New SOTA: TrustedRouter Synth beats Fable and Frontier

2026-06-17 · TrustedRouter Synth Draco on GitHub

Synth is TrustedRouter's multi-model fusion — a panel of models, a judge, and a synthesizer behind one API. This is the research behind it. Try Synth →

Research is only worth as much as someone else's ability to run it again. Too much of AI has drifted the other way: the strongest results arrive as a single number in a post, produced by a model you cannot open, on a harness no one else can see, graded by a rubric that ships to nobody. You are asked to take it on faith. TrustedRouter is verifiable open source software. That is how a benchmark number earns trust: verifiability, not hype.

So we held ourselves to it. We set out to test Synth directly: a panel of models, each writing its own answer with a final model synthesizing them, beats any single model on a hard research benchmark — and then to push past it. On DRACO, a hundred deep-research tasks graded against roughly forty weighted criteria each by gemini-3.1-pro, a diverse panel synthesized by Claude Opus 4.8 scores 70.6. Swap the synthesizer engine — a Kimi-k2.6 judge feeding a GLM-5.2 synthesizer in place of Opus — and the same panel reaches 73.4, the new state of the art. The top configurations sit within about a standard error of each other (the whiskers above), but the whole TrustedRouter band clears the closed baselines. Every prompt, every tool call, and every graded answer behind the number is published.

The result comes from the panel, and the panel is itself an argument for open weights. The strongest older closed baselines paired two closed frontier models. Ours adds frontier open-weights models — DeepSeek V4 Pro and Kimi K2.6 — alongside GPT-5.5, Opus, and Gemini 3 Flash. Synth works on disagreement: models that fail in different places, reconciled by a strong synthesizer. Open-weights models are trained on different data and disagree in different ways than a closed pair does, and the wider panel is what reaches the top.

The synthesizer carries most of that result. Hold the five-model panel fixed and change only the model that writes the final answer: Opus 4.8 scores 70.6, GPT-5.5 scores 62.2. Same reports, same judge analysis, same hundred tasks, eight points of swing from one decision. A larger panel behind a weaker synthesizer buys nothing, and which model fills that slot is its own ranking.

No single model comes near that on its own. Run each one through the same agentic loop with the same live tools, and the strongest of them lands seven points below the panel.

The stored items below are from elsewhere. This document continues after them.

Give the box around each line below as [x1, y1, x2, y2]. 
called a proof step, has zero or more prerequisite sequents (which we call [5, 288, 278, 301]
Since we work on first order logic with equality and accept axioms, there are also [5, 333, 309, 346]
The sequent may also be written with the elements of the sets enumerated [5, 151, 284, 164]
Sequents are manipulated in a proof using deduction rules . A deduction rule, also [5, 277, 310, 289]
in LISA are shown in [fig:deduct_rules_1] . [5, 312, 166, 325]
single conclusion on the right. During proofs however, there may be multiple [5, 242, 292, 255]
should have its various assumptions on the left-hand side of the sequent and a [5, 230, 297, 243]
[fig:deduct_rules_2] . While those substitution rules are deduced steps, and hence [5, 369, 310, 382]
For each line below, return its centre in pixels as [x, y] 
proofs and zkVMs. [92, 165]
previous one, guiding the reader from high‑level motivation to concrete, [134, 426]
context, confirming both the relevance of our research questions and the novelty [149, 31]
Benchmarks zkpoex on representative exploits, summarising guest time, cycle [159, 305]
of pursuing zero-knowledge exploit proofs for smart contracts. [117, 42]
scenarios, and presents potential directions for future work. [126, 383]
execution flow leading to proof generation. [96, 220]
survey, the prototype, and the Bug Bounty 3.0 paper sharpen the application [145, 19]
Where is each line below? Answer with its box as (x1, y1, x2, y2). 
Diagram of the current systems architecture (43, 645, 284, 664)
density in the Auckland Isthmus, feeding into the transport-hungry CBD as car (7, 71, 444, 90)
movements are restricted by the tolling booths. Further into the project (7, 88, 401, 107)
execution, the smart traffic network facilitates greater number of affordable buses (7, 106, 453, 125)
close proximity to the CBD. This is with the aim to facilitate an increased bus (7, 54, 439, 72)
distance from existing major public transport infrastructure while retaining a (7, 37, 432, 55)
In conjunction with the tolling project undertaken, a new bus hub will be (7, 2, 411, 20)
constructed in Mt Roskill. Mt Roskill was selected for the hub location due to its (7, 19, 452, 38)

Solo model	TrustedRouter	Published baseline
GPT-5.5	63.0	60.0
Claude Opus 4.8	60.7	58.8
DeepSeek V4 Pro	59.9	60.3
Kimi K2.6	50.1	53.7
Gemini 3.1 Pro	47.4	45.4
Gemini 3 Flash	41.1	43.1

The strongest solo reaches 63; the best panel reaches 73.4. Assembling a frontier answer out of models that are each behind the frontier is the entire point.

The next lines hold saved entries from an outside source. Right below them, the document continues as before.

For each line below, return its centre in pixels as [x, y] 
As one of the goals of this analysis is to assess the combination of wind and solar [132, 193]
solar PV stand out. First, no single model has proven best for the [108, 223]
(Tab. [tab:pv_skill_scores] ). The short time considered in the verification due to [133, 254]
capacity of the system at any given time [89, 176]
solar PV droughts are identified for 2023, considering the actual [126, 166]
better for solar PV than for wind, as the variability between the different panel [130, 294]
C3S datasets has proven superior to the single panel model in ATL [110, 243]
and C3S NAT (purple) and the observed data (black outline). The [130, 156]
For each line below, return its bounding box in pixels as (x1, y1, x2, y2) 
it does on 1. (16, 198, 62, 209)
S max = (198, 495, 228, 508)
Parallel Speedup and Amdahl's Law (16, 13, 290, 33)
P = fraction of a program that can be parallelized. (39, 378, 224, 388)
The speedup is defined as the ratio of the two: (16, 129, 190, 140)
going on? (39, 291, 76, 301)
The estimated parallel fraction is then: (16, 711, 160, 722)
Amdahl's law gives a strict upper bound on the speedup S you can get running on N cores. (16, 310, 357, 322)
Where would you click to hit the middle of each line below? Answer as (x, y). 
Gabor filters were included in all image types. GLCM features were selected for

DRACO is an agentic benchmark. The answers are not in any model's weights, so each model in the panel has to search the web, read the sources, and run the numbers itself; we give every one of them live tools and let it drive its own research. Those runs issued thousands of searches and fetches, and all of them sit in the published replays — none touching the benchmark's own hosts, so nothing was looked up that was meant to be worked out. The leakage guard lives in the open-source harness, and the audit is yours to re-run.

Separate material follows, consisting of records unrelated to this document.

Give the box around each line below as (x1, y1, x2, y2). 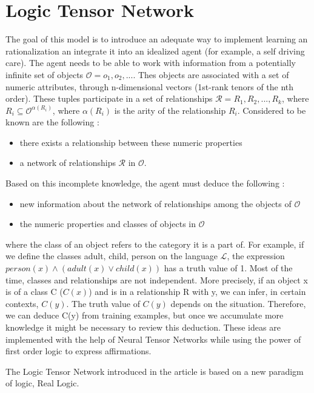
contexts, (5, 297, 39, 309)
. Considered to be (237, 104, 306, 116)
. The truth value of (66, 297, 140, 309)
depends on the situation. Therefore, (170, 297, 306, 309)
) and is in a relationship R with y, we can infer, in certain (89, 285, 306, 298)
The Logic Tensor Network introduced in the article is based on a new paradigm (5, 365, 304, 377)
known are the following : (5, 116, 99, 128)
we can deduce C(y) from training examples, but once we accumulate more (5, 309, 284, 322)
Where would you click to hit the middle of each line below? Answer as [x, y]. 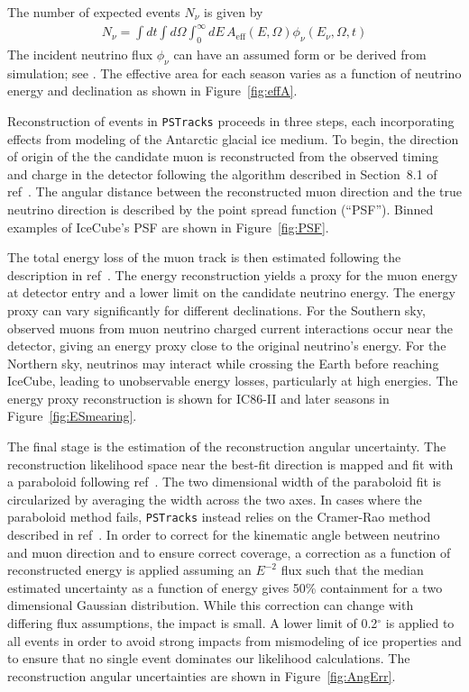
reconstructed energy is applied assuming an [129, 570]
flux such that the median [352, 570]
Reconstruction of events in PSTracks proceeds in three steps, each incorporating [231, 120]
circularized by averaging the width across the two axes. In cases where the [215, 499]
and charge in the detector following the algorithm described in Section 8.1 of [222, 173]
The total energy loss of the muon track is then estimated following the [204, 257]
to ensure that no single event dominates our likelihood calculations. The [209, 658]
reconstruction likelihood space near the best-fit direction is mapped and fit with [230, 464]
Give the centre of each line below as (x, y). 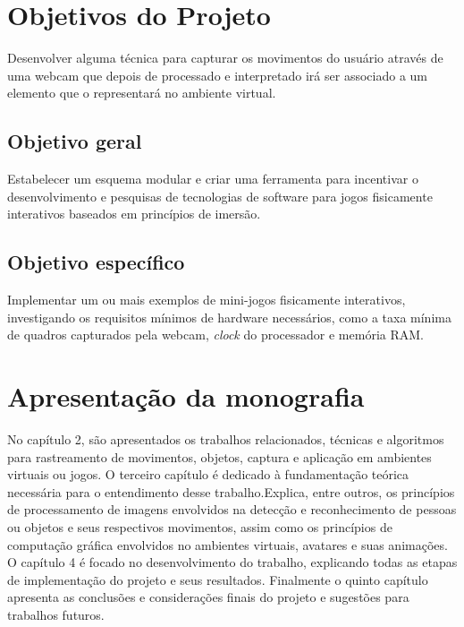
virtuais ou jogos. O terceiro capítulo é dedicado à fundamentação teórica (208, 474)
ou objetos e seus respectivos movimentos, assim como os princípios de (200, 526)
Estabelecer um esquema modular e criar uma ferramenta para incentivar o (213, 179)
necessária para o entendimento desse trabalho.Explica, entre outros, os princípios (231, 491)
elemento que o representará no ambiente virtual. (142, 93)
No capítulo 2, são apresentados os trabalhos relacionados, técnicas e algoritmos (226, 439)
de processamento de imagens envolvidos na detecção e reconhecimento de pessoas (232, 509)
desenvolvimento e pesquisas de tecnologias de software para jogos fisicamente (220, 196)
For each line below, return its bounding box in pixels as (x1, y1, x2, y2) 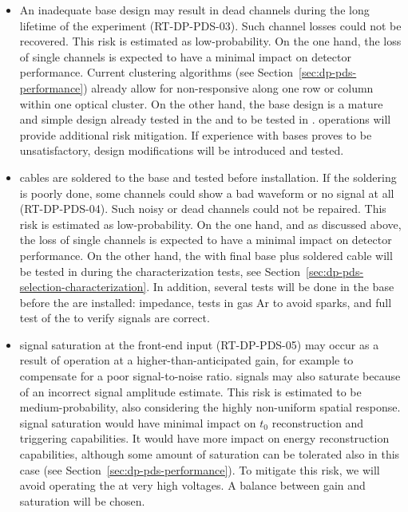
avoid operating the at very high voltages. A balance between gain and (19, 477, 366, 494)
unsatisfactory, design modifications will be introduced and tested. (19, 142, 344, 159)
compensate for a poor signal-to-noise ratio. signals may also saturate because (19, 368, 401, 384)
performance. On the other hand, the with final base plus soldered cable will (19, 246, 393, 263)
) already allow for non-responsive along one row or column (83, 79, 374, 96)
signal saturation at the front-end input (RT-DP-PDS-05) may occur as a (19, 336, 379, 352)
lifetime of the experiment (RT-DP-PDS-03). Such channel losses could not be (19, 17, 402, 33)
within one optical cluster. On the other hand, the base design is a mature (19, 95, 383, 112)
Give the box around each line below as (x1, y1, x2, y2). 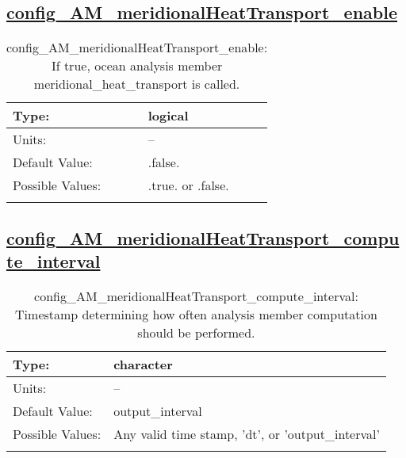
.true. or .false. (147, 176, 229, 195)
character (113, 354, 173, 373)
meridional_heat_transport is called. (33, 74, 240, 94)
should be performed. (137, 323, 255, 342)
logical (147, 106, 189, 125)
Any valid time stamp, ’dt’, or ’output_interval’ (113, 424, 380, 443)
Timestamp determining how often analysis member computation (15, 304, 377, 323)
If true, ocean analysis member (51, 56, 223, 75)
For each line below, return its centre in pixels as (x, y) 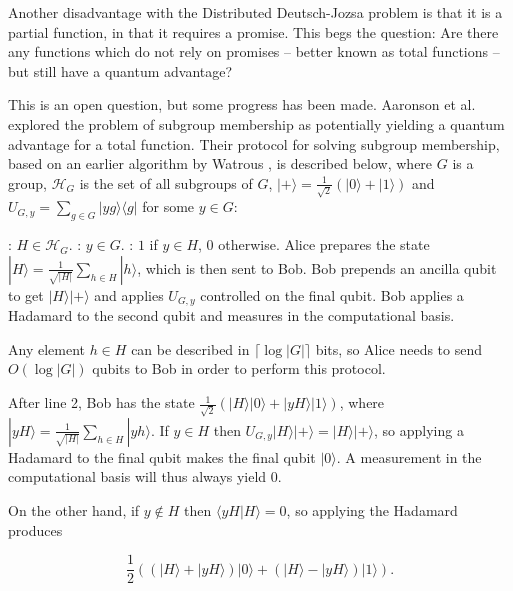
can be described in (190, 348)
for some (168, 206)
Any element (46, 348)
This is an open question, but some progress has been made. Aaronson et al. (242, 104)
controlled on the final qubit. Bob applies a (332, 294)
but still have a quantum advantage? (120, 70)
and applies (129, 294)
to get (26, 294)
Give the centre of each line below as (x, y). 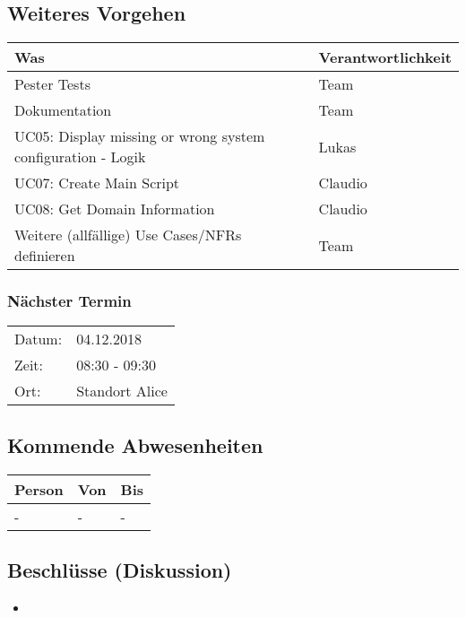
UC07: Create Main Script (97, 183)
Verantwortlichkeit (385, 57)
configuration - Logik (80, 157)
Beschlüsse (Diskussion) (120, 570)
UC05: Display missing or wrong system (140, 136)
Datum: (39, 339)
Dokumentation (63, 110)
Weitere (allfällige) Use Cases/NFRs (128, 235)
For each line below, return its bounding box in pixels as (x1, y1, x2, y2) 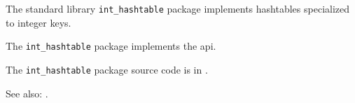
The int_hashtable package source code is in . (6, 62, 208, 76)
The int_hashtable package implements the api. (6, 39, 216, 53)
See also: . (6, 85, 48, 100)
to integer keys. (6, 15, 71, 29)
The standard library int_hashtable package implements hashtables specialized (6, 1, 350, 15)

We ran all of it on TrustedRouter for the same reason we published the code. A benchmark sends your prompts and the documents you fetch through someone else's servers, and with most gateways you take their privacy on faith. TrustedRouter runs inside a Trusted Execution Environment (TEE), end-to-end encrypted: a sealed enclave the operator cannot read into, handling every request as an attested workload whose exact code is measured and published. You can pull the image digest, match it against the open source, and confirm the binary that saw your prompt is the one in the repository, with nowhere inside it to record anything. You check the privacy the way you check the score — by hand, against a hash.

We do not want you to trust our 73.4. Clone the repository — the harness, the tasks, the judge, the panel, and the raw run traces are all in it — point it at TrustedRouter, and produce the number yourself. Open code, open results, a score you can reproduce and a privacy guarantee you can verify. That is what an AI lab doing open science looks like, and it is the only kind of result worth believing.